Exercise instructions>
For the records below, print the lines from the line with "You'll receive a" through the line with "Hi there! I’m" exactly as written; include both end lines and exclude the rest.
== == ==
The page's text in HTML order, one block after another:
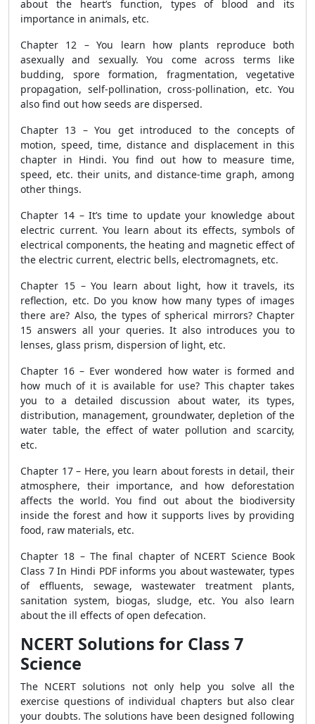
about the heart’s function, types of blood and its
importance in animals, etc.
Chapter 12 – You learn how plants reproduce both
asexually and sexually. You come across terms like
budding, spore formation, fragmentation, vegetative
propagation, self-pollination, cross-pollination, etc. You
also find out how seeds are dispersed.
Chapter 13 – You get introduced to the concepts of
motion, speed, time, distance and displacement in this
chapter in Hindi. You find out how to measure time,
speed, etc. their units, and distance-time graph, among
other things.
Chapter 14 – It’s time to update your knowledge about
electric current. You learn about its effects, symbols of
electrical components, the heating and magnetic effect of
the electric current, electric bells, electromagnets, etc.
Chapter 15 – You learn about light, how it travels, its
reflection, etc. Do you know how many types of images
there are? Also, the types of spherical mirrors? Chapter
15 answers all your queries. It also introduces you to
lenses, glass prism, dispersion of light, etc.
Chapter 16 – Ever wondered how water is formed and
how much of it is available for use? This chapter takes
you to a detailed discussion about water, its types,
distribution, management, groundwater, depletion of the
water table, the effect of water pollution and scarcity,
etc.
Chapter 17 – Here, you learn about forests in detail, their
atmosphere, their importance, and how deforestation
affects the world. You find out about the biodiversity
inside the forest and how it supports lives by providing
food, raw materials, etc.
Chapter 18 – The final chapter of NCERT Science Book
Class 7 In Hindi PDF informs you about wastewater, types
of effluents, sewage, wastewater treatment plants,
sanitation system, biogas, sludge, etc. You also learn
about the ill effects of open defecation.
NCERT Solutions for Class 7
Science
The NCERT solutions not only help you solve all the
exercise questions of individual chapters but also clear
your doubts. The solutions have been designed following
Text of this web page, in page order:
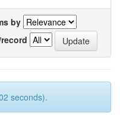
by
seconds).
== == ==
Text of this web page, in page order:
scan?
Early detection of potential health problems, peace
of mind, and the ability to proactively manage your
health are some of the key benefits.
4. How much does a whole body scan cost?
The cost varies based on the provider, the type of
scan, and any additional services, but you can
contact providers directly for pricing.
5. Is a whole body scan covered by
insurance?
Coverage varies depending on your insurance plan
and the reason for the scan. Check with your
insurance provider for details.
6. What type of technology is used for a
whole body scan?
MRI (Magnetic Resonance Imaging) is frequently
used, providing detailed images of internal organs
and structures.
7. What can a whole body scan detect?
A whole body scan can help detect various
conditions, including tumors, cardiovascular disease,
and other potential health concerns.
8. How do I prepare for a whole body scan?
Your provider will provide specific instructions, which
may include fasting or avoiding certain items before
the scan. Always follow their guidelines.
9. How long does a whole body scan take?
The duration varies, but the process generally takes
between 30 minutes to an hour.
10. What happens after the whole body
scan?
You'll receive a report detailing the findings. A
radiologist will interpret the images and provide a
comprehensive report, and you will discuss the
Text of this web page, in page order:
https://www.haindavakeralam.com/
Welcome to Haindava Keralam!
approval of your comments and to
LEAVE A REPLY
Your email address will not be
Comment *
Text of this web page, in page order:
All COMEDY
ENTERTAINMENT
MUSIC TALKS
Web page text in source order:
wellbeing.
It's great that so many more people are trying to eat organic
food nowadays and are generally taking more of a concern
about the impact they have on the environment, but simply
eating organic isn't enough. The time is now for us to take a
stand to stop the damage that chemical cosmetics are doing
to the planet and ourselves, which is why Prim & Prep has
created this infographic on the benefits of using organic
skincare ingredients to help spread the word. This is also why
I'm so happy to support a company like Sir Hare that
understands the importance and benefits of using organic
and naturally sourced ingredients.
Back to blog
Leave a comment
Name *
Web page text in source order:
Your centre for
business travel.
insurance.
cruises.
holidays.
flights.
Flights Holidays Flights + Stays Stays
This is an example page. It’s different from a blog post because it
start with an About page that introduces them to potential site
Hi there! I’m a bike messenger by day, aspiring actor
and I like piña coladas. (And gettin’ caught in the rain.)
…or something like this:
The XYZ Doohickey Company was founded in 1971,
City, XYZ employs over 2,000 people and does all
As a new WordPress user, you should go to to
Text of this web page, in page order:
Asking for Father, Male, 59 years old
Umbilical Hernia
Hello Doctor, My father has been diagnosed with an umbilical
== == ==
Solution for this task>
You'll receive a report detailing the findings. A
radiologist will interpret the images and provide a
comprehensive report, and you will discuss the
Text of this web page, in page order:
https://www.haindavakeralam.com/
Welcome to Haindava Keralam!
approval of your comments and to
LEAVE A REPLY
Your email address will not be
Comment *
Text of this web page, in page order:
All COMEDY
ENTERTAINMENT
MUSIC TALKS
Web page text in source order:
wellbeing.
It's great that so many more people are trying to eat organic
food nowadays and are generally taking more of a concern
about the impact they have on the environment, but simply
eating organic isn't enough. The time is now for us to take a
stand to stop the damage that chemical cosmetics are doing
to the planet and ourselves, which is why Prim & Prep has
created this infographic on the benefits of using organic
skincare ingredients to help spread the word. This is also why
I'm so happy to support a company like Sir Hare that
understands the importance and benefits of using organic
and naturally sourced ingredients.
Back to blog
Leave a comment
Name *
Web page text in source order:
Your centre for
business travel.
insurance.
cruises.
holidays.
flights.
Flights Holidays Flights + Stays Stays
This is an example page. It’s different from a blog post because it
start with an About page that introduces them to potential site
Hi there! I’m a bike messenger by day, aspiring actor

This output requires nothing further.